Eight of the 45 MCPs are already classified as virulence-related genes, as they are known to be (i) involved with the TCP (VC0825 and VC0840) (see Fig. S3 in the supplemental material), (ii) implicated in the expression of a hemolysin (VCA0220), (iii) encoded on the second Vibrio-specific pathogenesis island (VC0512 and VC0514) (see Fig. S3 in the supplemental material), or (iv) expressed only during infection of a human host (VC0216, VCA1056, and VCA0176) (20). Four other MCPs that are not currently classified as virulence-related proteins, VC0449, VC1403, VCA0906, and VCA1034, are associated with recognized virulence-related proteins (S ≥ 0.4). VC0449 is associated with two phage-related replication proteins, RstA1 (VC1454) and RstA2 (VC1463), and is known to be induced by N-acetylglucosamine, the chitin polymer subunit. This is notable because chitin induces competence in V. cholerae and has been implicated in the transfer of the CTXphi prophage among toxigenic strains (65), suggesting a role for the VC0449 MCP in regulating this process. Another MCP in this group, VCA1034, also appears to be involved in chitin-induced regulation. VCA1034 is cotranscribed with, and thought to interact with, an extracellular N-acetylglucosamine binding protein, VCA1033. It is also linked to the vibriobactin outer membrane binding protein (VC2211), the RTX toxin (VC1451), and a CheY-like response regulator (VCA1086). A third MCP in this group, VCA0906, is associated with HutZ (VCA0907).
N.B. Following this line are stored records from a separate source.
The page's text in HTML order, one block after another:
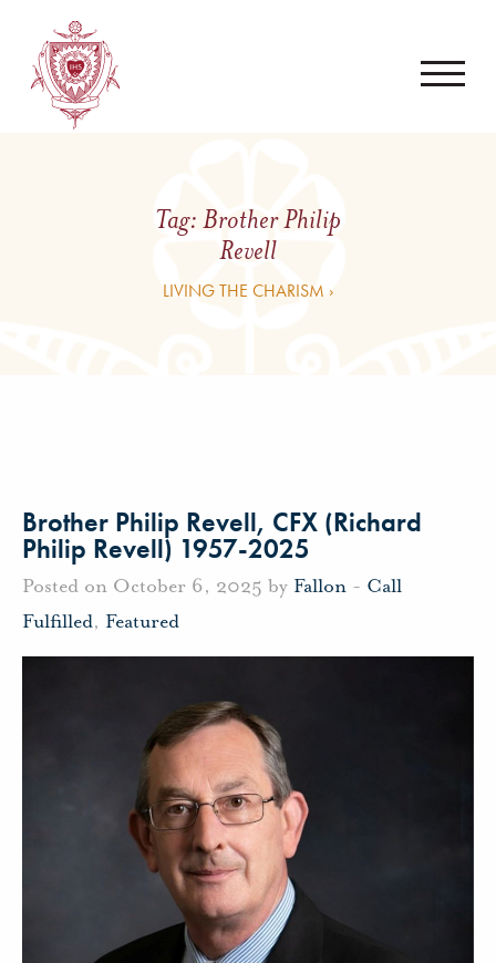
Tag:Brother Philip
Revell
LIVING THE CHARISM ›
Brother Philip Revell, CFX (Richard
Philip Revell) 1957-2025
Posted on October 6, 2025 by Fallon - Call
Fulfilled, Featured
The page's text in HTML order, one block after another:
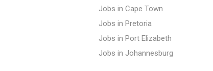
Jobs in Cape Town
Jobs in Pretoria
Jobs in Port Elizabeth
Jobs in Johannesburg
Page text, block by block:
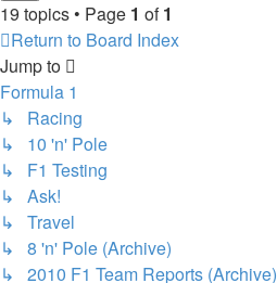
19 topics • Page 1 of1
Return to Board Index
Jump to
Formula 1
↳ Racing
↳ 10 'n' Pole
↳ F1 Testing
↳ Ask!
↳ Travel
↳ 8 'n' Pole (Archive)
↳ 2010 F1 Team Reports (Archive)
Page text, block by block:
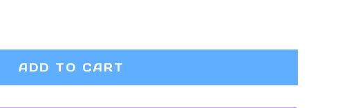
ADD TO CART
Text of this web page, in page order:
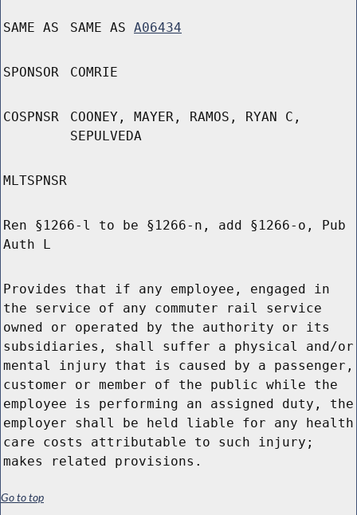
SAME AS SAME AS A06434
SPONSOR COMRIE
COSPNSR
COONEY, MAYER, RAMOS, RYAN C,
SEPULVEDA
MLTSPNSR
Ren §1266-l to be §1266-n, add §1266-o, Pub
Auth L
Provides that if any employee, engaged in
the service of any commuter rail service
owned or operated by the authority or its
subsidiaries, shall suffer a physical and/or
mental injury that is caused by a passenger,
customer or member of the public while the
employee is performing an assigned duty, the
employer shall be held liable for any health
care costs attributable to such injury;
makes related provisions.
Go to top

Finally, the fourth member of this group, VC1403, is associated with a single virulence-related protein, VC1817. This protein is annotated as a sigma-54-dependent transcriptional regulator. Such proteins regulate the expression of genes whose promoters are specifically recognized by the sigma-54 subunit of RNA polymerase. The set of genes regulated by VC1817 is unknown, but genes transcribed by the sigma-54 RNA polymerase include iron uptake-related genes, the immunogenic protein VCA0144, and genes required for motility (60). Elimination of the sigma-54 subunit results in attenuation of virulence in V. cholerae, and this attenuation is not entirely due to the loss of motility (29, 34).
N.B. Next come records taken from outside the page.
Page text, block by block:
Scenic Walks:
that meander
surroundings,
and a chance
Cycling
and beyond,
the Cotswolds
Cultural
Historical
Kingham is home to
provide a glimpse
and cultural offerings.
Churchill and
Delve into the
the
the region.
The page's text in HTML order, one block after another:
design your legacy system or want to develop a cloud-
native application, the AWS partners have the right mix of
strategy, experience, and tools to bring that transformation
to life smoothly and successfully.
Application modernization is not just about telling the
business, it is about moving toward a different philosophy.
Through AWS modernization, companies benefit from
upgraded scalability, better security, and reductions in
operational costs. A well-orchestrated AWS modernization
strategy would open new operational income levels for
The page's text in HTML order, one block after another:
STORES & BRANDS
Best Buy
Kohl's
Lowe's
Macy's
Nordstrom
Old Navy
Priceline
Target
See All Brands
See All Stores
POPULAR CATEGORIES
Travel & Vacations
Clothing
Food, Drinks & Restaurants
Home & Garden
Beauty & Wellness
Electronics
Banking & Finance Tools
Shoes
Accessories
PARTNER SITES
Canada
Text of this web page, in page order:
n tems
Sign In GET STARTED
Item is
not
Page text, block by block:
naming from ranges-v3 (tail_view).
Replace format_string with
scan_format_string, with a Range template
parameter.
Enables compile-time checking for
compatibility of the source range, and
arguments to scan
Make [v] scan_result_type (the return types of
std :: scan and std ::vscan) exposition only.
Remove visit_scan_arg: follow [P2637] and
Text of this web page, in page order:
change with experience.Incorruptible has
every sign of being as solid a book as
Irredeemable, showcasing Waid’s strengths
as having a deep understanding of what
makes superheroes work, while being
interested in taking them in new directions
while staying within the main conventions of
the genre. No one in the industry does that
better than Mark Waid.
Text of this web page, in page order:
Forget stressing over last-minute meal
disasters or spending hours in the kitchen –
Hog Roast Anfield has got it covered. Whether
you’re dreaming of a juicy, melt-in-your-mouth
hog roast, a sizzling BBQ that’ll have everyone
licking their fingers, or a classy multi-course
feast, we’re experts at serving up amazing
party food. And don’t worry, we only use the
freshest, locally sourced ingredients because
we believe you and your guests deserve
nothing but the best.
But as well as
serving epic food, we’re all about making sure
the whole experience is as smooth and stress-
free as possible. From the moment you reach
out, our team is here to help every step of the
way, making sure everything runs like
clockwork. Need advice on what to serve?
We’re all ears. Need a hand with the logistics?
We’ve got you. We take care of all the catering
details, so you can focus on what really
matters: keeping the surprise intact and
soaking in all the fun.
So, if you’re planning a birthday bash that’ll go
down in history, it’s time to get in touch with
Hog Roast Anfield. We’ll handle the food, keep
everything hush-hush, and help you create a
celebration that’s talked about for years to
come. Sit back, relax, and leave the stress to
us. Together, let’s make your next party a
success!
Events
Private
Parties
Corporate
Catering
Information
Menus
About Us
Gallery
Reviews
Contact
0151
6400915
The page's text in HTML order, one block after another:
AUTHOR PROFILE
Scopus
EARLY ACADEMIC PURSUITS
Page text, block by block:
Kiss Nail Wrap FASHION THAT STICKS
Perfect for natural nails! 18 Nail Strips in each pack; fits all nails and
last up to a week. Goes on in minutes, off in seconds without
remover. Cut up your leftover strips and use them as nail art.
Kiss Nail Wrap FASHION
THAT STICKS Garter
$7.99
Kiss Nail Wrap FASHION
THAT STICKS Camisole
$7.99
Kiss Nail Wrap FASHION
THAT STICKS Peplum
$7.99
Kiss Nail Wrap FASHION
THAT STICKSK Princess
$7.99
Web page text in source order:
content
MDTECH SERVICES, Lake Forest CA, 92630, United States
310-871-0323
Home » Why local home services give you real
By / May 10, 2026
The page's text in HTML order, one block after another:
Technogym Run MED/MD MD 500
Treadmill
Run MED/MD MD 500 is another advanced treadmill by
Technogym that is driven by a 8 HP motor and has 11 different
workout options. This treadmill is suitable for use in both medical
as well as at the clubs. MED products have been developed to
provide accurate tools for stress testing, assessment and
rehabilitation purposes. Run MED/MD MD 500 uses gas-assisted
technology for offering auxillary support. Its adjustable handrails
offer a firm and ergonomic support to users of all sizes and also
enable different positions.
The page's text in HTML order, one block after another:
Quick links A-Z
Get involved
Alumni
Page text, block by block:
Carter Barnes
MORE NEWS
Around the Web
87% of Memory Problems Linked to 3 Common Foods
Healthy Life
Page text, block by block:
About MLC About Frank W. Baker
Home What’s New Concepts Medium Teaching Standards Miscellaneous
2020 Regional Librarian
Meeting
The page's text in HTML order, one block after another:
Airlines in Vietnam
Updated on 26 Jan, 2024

Of the 117 disproportionately associated proteins with no GO biological-process annotation, 86 are annotated as “hypothetical proteins,” and 74 of these have no GO annotation at all. Some of these 74 proteins are candidates for functional assignment. For example, VC2735 is encoded upstream of the eps operon and is thought to be cotranscribed with VC2736 as part of an operon that is divergently transcribed from the eps operon (49, 56). The eps operon plays a central role in virulence. It encodes the type II secretion system (T2SS) (and not, as implied by the genome annotation, the general secretion pathway ), a set of proteins that facilitates the export of the cholera toxin and a hemagglutinin/protease protein and that is also involved in the secretion of the filamentous phage that encodes the cholera toxin (12, 55). This diversity of substrates is an unusual feature of the V. cholerae T2SS (11). Figure Figure66 shows the proteins that interact with VC2735 and the chromosomal arrangement of the genes around it. As shown in Fig. Fig.6,6, the divergently transcribed eps genes encode proteins that form a tight cluster. With the exception of VC2733, all the proteins in this cluster have orthologs in the other 11 genomes. The location of the gene encoding VC2735 is often occupied by genes that modulate some aspect of protein secretion in other species (18), but it is not a homolog of any of these proteins. VC2735 has an S4 RNA-binding motif that indicates it may play a role in translational regulation. The gene downstream of VC2735 in the putative operon encodes a redox-sensitive chaperone that is similarly disproportionately connected to virulence proteins. Chaperones similar to VC2736 are activated in response to oxidative stress and elevated temperature; they are very efficient chaperones (26). Chaperones are also commonly required to aid in the translocation and assembly of secreted proteins. We speculate that VC2735 and VC2736 are involved in translational regulation and protein stabilization under the changing conditions faced by V. cholerae, possibly when the cells enter the human host. Under these conditions, the role of the T2SS changes from involvement in filamentous phage production to secretion of cholera toxin. Presumably, deletion of these two genes would lead to a decrease in the production of cholera toxin under infective conditions.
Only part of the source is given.